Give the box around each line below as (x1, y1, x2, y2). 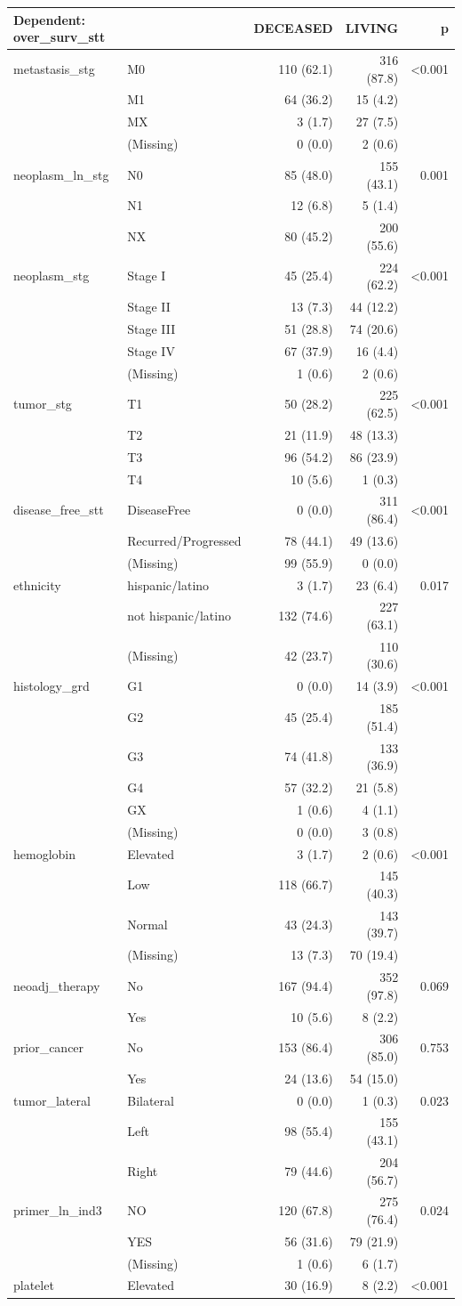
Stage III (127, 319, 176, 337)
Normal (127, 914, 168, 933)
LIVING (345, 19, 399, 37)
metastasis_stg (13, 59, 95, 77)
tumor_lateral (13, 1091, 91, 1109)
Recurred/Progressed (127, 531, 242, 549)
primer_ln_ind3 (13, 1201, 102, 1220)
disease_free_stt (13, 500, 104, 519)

==

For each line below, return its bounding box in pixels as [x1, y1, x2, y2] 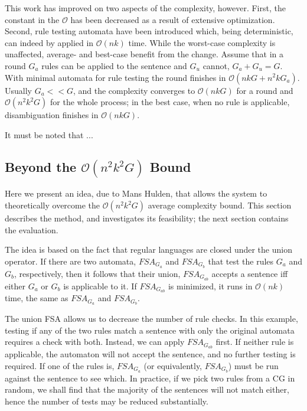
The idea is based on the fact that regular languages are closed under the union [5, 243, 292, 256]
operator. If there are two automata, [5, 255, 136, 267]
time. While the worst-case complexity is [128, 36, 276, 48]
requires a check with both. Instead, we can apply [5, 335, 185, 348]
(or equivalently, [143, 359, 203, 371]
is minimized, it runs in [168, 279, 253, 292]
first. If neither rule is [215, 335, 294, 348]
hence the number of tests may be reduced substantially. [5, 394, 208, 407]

--

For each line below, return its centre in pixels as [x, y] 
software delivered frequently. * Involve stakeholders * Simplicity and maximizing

# Exercise
Pictures in the entries do not go into the copy. Print only the lines starting at the one containing "Give the box" and ending at the one containing "disease_free_stt (13, 500, 104, 519)", exactly as they appear.

# Output for this task
Give the box around each line below as (x1, y1, x2, y2). 
Stage III (127, 319, 176, 337)
Normal (127, 914, 168, 933)
LIVING (345, 19, 399, 37)
metastasis_stg (13, 59, 95, 77)
tumor_lateral (13, 1091, 91, 1109)
Recurred/Progressed (127, 531, 242, 549)
primer_ln_ind3 (13, 1201, 102, 1220)
disease_free_stt (13, 500, 104, 519)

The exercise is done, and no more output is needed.